And as if he magically remembered. 

"...oh yeah, sorry."

"It's ok, I'm too tired to care but I don't feel like I can sleep" he kissed me gently and sat up, I lay there not thinking much of it. That was until he put his hands either side of my body, a leg between my legs and a sly smile. I was trapped underneath him, my ears felt like they were on fire and I tried to speak but only let out a whimper.

"Cute." He chuckled and pressed his lips to mine, he was being rough this time. He pulled away and I turned my head to the side. 

"Don't wanna?" I shook my head, why would I want to do something like that when we started dating about thirty minutes ago?
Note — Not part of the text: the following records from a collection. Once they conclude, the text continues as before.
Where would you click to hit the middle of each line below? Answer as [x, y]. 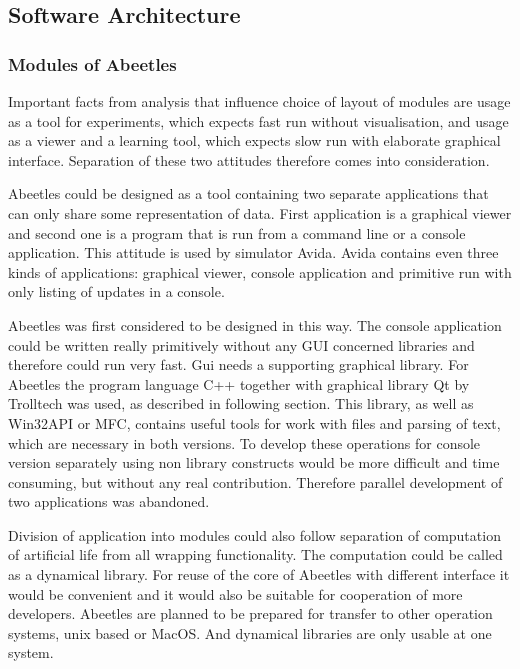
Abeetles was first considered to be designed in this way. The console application [255, 324]
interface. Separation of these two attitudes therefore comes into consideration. [249, 159]
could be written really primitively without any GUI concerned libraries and [241, 344]
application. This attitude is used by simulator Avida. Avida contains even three [253, 252]
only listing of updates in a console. [116, 291]
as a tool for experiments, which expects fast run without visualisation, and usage [258, 120]
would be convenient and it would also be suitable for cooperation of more [235, 593]
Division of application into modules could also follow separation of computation [254, 534]
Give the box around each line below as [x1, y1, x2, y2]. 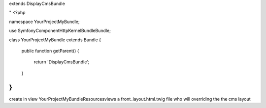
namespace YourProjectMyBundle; [9, 19, 80, 25]
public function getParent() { [21, 48, 79, 54]
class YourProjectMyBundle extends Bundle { [9, 37, 101, 43]
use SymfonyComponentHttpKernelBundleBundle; [9, 27, 111, 34]
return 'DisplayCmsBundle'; [33, 59, 90, 65]
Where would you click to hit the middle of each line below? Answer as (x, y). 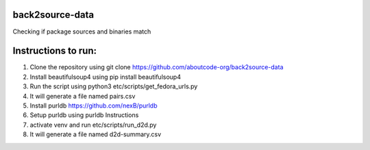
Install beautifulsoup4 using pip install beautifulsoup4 (106, 77)
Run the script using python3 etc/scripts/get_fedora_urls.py (114, 86)
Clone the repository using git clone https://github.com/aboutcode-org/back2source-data (157, 67)
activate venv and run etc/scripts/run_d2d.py (93, 125)
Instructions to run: (55, 51)
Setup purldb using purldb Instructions (84, 115)
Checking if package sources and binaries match (82, 32)
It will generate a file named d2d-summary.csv (96, 134)
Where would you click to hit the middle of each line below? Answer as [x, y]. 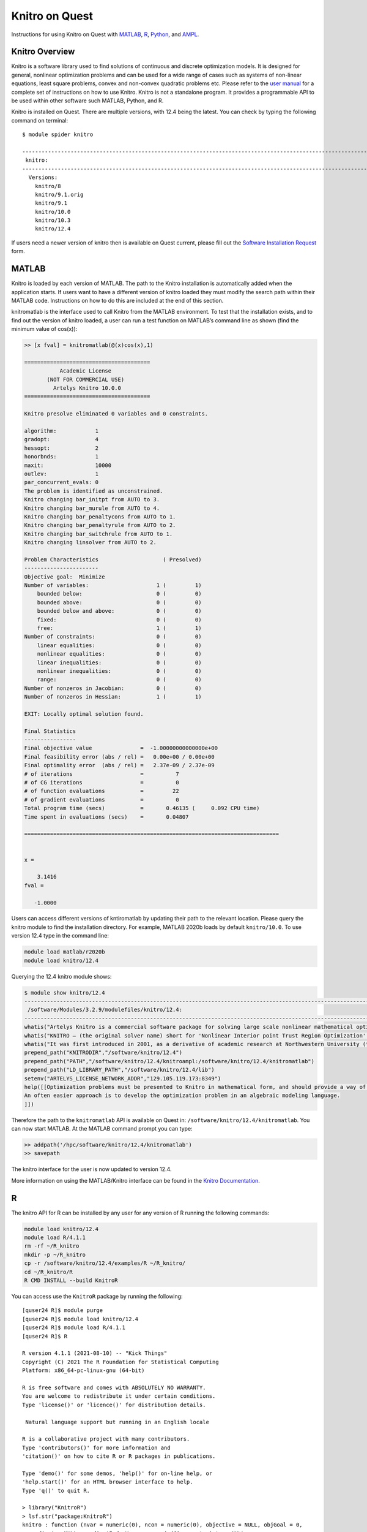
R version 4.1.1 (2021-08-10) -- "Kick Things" [95, 1353]
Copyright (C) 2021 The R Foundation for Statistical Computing [121, 1362]
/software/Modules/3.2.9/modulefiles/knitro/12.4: [105, 1010]
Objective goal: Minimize [65, 577]
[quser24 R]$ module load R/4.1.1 [74, 1328]
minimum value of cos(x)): [44, 329]
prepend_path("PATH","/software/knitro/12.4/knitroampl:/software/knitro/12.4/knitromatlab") [169, 1061]
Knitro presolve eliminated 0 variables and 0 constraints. [116, 414]
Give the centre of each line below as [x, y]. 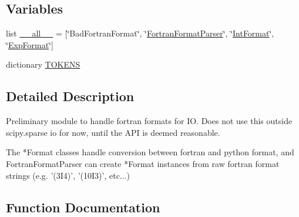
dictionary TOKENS [43, 64]
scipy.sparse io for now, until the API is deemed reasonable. [113, 132]
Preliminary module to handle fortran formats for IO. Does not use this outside [149, 121]
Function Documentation [83, 207]
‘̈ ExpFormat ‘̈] [30, 44]
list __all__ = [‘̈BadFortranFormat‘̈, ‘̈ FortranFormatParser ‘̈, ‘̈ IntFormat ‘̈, [140, 33]
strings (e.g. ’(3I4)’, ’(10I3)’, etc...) [68, 175]
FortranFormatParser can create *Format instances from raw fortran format [143, 163]
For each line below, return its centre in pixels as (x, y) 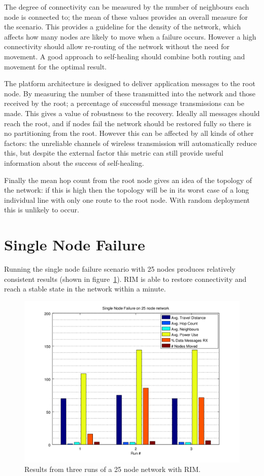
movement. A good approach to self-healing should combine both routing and (125, 56)
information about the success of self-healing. (74, 162)
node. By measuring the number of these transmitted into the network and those (130, 93)
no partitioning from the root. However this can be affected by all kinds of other (129, 133)
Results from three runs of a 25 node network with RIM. (112, 469)
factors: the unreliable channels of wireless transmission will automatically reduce (130, 143)
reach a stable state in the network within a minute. (85, 289)
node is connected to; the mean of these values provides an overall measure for (126, 16)
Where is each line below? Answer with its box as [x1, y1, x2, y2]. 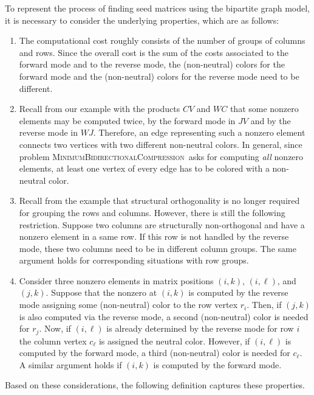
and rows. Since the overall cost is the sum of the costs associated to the [19, 46, 288, 58]
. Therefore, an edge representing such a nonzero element [93, 126, 305, 139]
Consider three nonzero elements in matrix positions [19, 274, 214, 287]
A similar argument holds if [19, 358, 122, 371]
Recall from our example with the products [19, 102, 180, 115]
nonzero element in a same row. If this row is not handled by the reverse [19, 230, 289, 243]
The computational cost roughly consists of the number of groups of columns [19, 34, 305, 47]
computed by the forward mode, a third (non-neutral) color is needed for [19, 346, 290, 359]
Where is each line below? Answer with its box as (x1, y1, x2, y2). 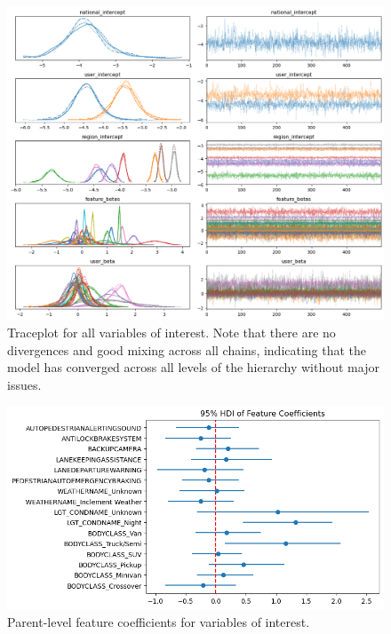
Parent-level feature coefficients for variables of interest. (7, 612, 310, 630)
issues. (7, 375, 42, 393)
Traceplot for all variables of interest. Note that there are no (7, 322, 336, 341)
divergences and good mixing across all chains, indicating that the (7, 340, 367, 359)
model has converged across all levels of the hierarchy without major (7, 358, 379, 376)
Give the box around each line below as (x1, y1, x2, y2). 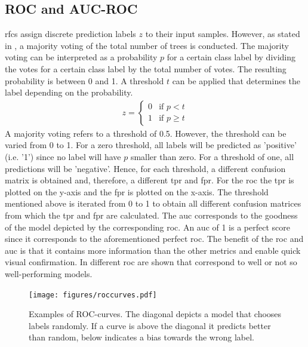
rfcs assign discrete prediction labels (5, 27, 136, 40)
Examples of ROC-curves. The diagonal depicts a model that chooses (29, 308, 282, 320)
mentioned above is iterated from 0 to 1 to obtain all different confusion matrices (5, 197, 301, 210)
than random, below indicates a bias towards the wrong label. (29, 331, 254, 343)
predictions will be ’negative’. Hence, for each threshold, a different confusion (5, 162, 286, 174)
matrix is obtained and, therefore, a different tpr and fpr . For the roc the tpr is (5, 174, 294, 186)
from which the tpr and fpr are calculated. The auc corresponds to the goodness (5, 208, 298, 221)
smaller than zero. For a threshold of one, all (130, 150, 294, 162)
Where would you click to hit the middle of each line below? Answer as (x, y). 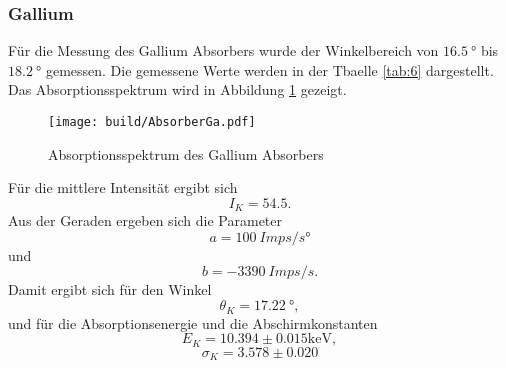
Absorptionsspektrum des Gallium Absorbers (186, 153)
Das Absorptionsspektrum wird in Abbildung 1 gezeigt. (177, 89)
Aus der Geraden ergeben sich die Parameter (145, 220)
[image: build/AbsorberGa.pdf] (152, 122)
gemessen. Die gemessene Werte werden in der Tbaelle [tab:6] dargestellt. (269, 69)
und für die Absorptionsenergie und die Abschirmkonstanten (193, 322)
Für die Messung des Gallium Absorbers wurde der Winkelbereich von (223, 50)
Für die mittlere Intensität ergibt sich (123, 187)
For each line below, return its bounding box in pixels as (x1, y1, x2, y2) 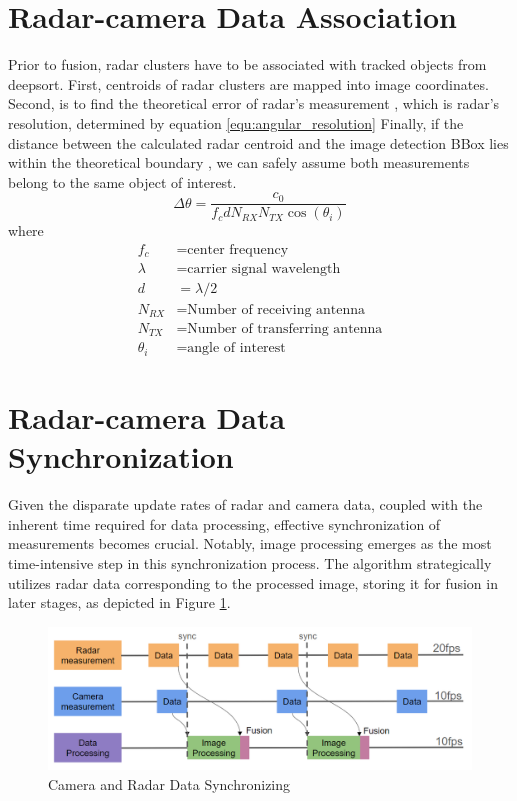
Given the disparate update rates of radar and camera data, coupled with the (8, 494, 483, 515)
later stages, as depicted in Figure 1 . (8, 592, 231, 613)
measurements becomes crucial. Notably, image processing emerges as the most (8, 533, 492, 554)
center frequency (187, 242, 289, 257)
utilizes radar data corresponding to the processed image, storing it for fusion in (8, 572, 498, 593)
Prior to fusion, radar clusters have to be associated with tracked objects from (8, 54, 487, 75)
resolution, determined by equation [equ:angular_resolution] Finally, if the (8, 112, 464, 133)
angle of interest (187, 341, 286, 356)
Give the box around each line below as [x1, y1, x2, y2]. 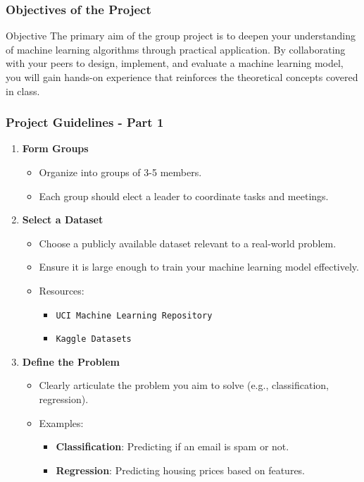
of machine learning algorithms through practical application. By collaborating [6, 42, 346, 56]
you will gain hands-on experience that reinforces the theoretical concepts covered [6, 70, 358, 84]
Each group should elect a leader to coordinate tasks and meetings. [39, 188, 329, 203]
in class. [6, 83, 40, 98]
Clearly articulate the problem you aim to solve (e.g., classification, [39, 378, 329, 393]
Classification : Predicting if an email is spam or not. [56, 439, 289, 454]
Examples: [39, 415, 84, 430]
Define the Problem [22, 354, 120, 369]
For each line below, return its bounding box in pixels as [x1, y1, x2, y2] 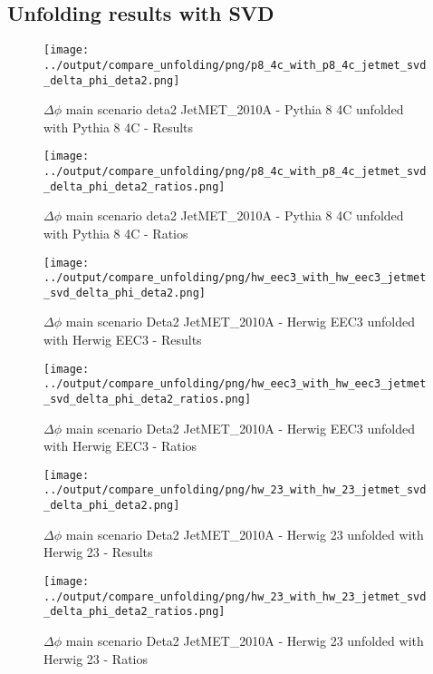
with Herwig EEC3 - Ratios [43, 436, 197, 455]
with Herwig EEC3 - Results [43, 330, 202, 349]
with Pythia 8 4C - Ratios [43, 223, 188, 242]
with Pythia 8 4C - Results [43, 117, 194, 136]
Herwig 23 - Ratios [43, 649, 149, 668]
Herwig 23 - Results [43, 542, 153, 562]

"Ok." And with that he lay back down and played with my hair until I fell asleep.


	3. Chapter 3

I woke to the sound of Kuroo snoring softly. It was 4 am. Raining, great as long as there isn't any thunder. I looked over at kuroo and decided he wouldn't wake up if I moved. Slowly edged across the bed and walked to the bathroom, locking the door behind me. I fumbled around in my pyjama pocket; trying to find the object I always carried around with me.

It was cold as a wrapped my fingers around it. Breathing heavily despite having done this many times before. It was an addiction, I couldn't stop no matter how much I wanted to. I dragged the blade across my forearm watching the blood form bubbles on the surface of the wound; opening old scars. It stings but I can't stop, there is such relief in it but others don't understand.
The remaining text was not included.